In this illustration, nodes pass messages to their neighbors, which are then aggregated and used to update the node's own state. This process is repeated over multiple iterations, allowing each node to gather information from progressively more distant neighbors.


### 2.6 Implementing Message Passing in Python
Let’s implement a simple message passing step using Python and the networkx library.

In [None]:
import networkx as nx
import numpy as np

# Create a graph
G = nx.Graph()
G.add_edges_from([(1, 2), (1, 3), (2, 3), (3, 4)])

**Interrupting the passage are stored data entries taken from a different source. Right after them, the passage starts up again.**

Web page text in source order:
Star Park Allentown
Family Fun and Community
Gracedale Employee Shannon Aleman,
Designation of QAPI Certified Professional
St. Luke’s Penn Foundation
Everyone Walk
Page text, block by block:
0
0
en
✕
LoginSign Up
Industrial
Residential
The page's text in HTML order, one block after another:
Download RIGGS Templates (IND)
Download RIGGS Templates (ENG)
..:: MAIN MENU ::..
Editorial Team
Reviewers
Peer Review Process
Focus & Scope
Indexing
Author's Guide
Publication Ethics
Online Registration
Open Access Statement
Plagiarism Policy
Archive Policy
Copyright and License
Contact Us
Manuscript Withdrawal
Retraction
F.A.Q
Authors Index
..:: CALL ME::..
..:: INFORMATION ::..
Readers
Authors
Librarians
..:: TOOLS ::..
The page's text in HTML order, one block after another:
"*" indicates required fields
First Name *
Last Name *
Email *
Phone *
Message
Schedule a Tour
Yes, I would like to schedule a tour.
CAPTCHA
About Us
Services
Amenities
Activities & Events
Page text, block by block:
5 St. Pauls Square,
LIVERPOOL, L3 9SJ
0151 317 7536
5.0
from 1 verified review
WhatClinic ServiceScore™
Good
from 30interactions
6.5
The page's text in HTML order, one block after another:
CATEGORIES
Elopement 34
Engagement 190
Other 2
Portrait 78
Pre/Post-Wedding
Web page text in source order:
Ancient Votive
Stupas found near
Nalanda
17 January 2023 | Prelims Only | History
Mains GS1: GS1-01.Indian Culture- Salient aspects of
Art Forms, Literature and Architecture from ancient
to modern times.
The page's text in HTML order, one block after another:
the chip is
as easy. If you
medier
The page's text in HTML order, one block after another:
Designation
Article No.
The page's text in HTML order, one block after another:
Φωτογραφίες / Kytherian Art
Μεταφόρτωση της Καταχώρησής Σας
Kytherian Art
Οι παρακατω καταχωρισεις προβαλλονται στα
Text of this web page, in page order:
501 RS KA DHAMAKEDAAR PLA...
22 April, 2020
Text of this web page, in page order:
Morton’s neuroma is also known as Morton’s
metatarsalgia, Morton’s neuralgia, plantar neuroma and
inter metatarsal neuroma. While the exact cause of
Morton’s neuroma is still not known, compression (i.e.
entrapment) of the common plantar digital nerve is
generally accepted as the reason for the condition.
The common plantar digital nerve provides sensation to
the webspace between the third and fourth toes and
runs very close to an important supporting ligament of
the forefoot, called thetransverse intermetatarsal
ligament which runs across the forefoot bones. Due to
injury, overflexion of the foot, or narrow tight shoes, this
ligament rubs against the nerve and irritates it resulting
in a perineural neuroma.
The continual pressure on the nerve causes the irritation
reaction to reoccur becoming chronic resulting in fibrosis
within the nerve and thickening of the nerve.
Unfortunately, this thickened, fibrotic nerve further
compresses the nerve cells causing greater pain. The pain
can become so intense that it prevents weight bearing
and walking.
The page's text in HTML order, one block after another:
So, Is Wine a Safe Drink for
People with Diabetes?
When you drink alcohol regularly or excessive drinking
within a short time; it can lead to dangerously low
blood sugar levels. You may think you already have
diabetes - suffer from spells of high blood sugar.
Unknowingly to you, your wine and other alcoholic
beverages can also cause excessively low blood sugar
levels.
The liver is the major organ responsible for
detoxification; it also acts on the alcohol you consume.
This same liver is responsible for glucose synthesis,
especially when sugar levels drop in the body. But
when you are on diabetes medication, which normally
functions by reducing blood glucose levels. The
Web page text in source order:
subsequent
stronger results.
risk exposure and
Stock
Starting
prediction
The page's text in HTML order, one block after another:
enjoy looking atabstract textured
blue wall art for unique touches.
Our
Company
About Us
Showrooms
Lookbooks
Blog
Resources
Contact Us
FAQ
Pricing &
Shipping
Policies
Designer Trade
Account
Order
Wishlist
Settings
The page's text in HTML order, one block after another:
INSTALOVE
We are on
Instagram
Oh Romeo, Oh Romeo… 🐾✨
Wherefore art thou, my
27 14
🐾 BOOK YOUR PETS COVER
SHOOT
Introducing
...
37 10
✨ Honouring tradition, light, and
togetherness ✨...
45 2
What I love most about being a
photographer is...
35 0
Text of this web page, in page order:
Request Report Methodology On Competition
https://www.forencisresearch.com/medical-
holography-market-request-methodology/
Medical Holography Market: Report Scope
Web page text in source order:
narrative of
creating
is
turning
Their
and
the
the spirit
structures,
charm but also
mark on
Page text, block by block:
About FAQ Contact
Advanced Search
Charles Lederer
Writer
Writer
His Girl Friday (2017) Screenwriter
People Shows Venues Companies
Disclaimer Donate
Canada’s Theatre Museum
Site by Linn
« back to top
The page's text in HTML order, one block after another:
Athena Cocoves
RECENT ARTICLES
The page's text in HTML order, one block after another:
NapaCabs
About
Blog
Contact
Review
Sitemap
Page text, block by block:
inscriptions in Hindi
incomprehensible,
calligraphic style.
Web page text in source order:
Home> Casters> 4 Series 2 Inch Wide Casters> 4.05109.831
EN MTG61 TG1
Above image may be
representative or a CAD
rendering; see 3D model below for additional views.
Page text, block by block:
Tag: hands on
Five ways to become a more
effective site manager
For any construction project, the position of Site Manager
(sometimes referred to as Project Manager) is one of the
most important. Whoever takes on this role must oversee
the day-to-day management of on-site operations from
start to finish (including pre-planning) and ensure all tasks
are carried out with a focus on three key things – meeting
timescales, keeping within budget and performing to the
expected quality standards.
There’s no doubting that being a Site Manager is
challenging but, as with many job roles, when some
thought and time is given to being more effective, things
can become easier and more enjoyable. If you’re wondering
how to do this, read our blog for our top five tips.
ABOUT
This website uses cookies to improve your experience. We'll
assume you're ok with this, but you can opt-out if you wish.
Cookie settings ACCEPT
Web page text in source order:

# Initialize node features (for simplicity, we use integers)
node_features = {1: 1, 2: 2, 3: 3, 4: 4}

# Message function:
def message_function(u, v):
    ### Define message function here
    return 

# Aggregation function: sum of messages
def aggregation_function(neighbors):
    ### Define aggregation function here
    return

# Update function: 
def update_function(node, aggregated_message):
    ### Define update function here
    return


# Perform message passing for each node
new_node_features = {}
for node in G.nodes():
    # Get messages from neighbors
    messages = [message_function(neighbor, node) for neighbor in G.neighbors(node)]
    
    # Aggregate messages
    aggregated_message = aggregation_function(messages)
    
    # Update node feature (simple addition in this case)
    new_node_features[node] = update_function(node, aggregated_message)

print("Updated node features after message passing:")
print(new_node_features)


## 3. Graph Isomorphism and Weisfeiler-Lehman Test

### 3.1 Graph Isomorphism Problem

**Graph isomorphism** refers to the problem of determining whether two graphs are structurally identical. Two graphs are isomorphic if there exists a one-to-one correspondence between their nodes and edges such that adjacency is preserved.

#### Example:
- **Isomorphic Graphs:** Graphs with the same structure but potentially different node labels.
- **Non-Isomorphic Graphs:** Graphs with different structures.

### 3.2 Weisfeiler-Lehman Test

The **Weisfeiler-Lehman (WL) test** is a graph isomorphism test that iteratively refines node labels based on the labels of neighboring nodes. This process helps to distinguish non-isomorphic graphs by capturing the structure of the graph more effectively.

#### Algorithm:
1. **Initialization:** Assign a unique label to each node based on its degree (or another initial feature).
2. **Iteration:** At each step, update the label of each node based on the labels of its neighbors.
3. **Termination:** Repeat until labels stabilize or a predefined number of iterations is reached.

### 3.3 Illustration of Weisfeiler-Lehman Test

Here’s an illustration showing the process of the Weisfeiler-Lehman test on two example graphs.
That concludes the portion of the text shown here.